Die Atacama-Wüste gilt mit weniger als einem Liter Niederschlag pro Quadratmeter pro Jahr als eine der trockensten Regionen weltweit. Viele Städte nutzen Grundwasser, das aus Regenfällen stammt, die zuletzt vor 10'000 bis 17'000 Jahren in grösserem Ausmass niedergingen.
Eine Forschungsgruppe hat nun untersucht, ob die Nebelernte – ein Verfahren zur Sammlung und Speicherung von Nebelwasser – eine einfache und kostengünstige Lösung zur Wasserversorgung in der Wüste sein könnte. Die Ergebnisse wurden im Fachblatt «Frontiers in Environmental Science» veröffentlicht.
Für das Sammeln von Nebelwasser werden spezielle Kollektoren benötigt: Diese bestehen typischerweise aus einem Netz, das zwischen zwei Pfosten gespannt ist und Feuchtigkeit auffängt. Die Tröpfchen sammeln sich auf der Oberfläche, fliessen in eine Rinne und gelangen von dort in Wasserbehälter – ganz ohne externe Energie.
«Wertvolle Möglichkeit zur Verbesserung der Lebensqualität»
Das Konzept wird bereits in ländlichen Regionen Südamerikas und Afrikas getestet.

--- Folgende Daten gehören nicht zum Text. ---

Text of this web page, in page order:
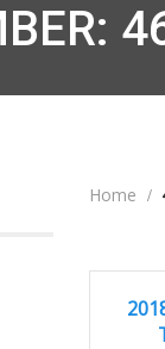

Die aktuelle Studie sollte nun das Potenzial der Methode für eine urbane Umgebung testen.
Das Forschungsteam stellte mehrere Nebelkollektoren in und um Alto Hospicio auf, einer schnell wachsenden Stadt im Norden der Atacama-Wüste. Hier leben rund 10'000 Menschen in einfachen Unterkünften, von denen nur 1,6 Prozent ans Wassernetz angeschlossen sind. Die meisten Bewohner sind auf Wasserlieferungen per Lkw angewiesen. «Das Sammeln von Wasser aus unkonventionellen Quellen wie Nebel bietet eine wertvolle Möglichkeit zur Verbesserung der Lebensqualität», wird Erstautorin Virginia Carter Gamberini von der chilenischen Universidad Mayor in einer Mitteilung zitiert.
Die Wissenschaftlerinnen und Wissenschaftler stellten fest, dass in einem Gebiet von 100 Quadratkilometern rund um Alto Hospicio täglich zwischen 0,2 und 5 Liter Nebelwasser pro Quadratmeter gesammelt werden könnten. Dies sei allerdings beschränkt auf höher gelegene Bereiche ausserhalb der Stadtgrenzen. Im August und September 2024 wurde sogar ein Sammelpotenzial von bis zu 10 Litern pro Quadratmeter und Tag festgestellt.
Nebeldichte, Windmuster und Landformen ausschlaggebend
Das Forschungsteam kalkuliert, dass basierend auf einer durchschnittlichen Wassersammelrate von 2,5 Litern pro Quadratmeter und Tag eine Netz-Fläche von 17'000 Quadratmetern ausreichen würde, um wöchentlich 300'000 Liter Wasser für die städtischen Slums bereitzustellen. Für die Bewässerung der Grünflächen (100'000 Liter pro Jahr) würden bereits 110 Quadratmeter Netz-Fläche genügen.
«Indem wir das Potenzial in Alto Hospicio, einer der am stärksten stigmatisierten und dennoch schnell wachsenden Städte Chiles, aufzeigen, legt diese Studie den Grundstein für eine breitere Anwendung in anderen wasserarmen städtischen Gebieten», sagt Studienautorin Nathalie Verbrugghe von der Freien Universität Brüssel. Die Methode allein reiche aber nicht aus, sondern müsse in eine umfassendere Wasserstrategie eingebunden werden.
Dabei biete der Ansatz auch Chancen für andere trockene Regionen auf der Erde – wenn die geografischen und atmosphärischen Bedingungen stimmen. «Zu den wichtigsten Voraussetzungen gehören Nebeldichte, geeignete Windmuster und gut ausgerichtete erhöhte Landformen», so Verbrugghe. Da Nebel oft saisonal auftrete, müsse diese Variabilität ebenfalls berücksichtigt werden.
Das gesammelte Wasser könnte sowohl zum Trinken als auch zur Bewässerung von Grünflächen sowie zur lokalen Nahrungsmittelproduktion verwendet werden. Allerdings seien grosse Speichersysteme und geeignete Rohrleitungen erforderlich.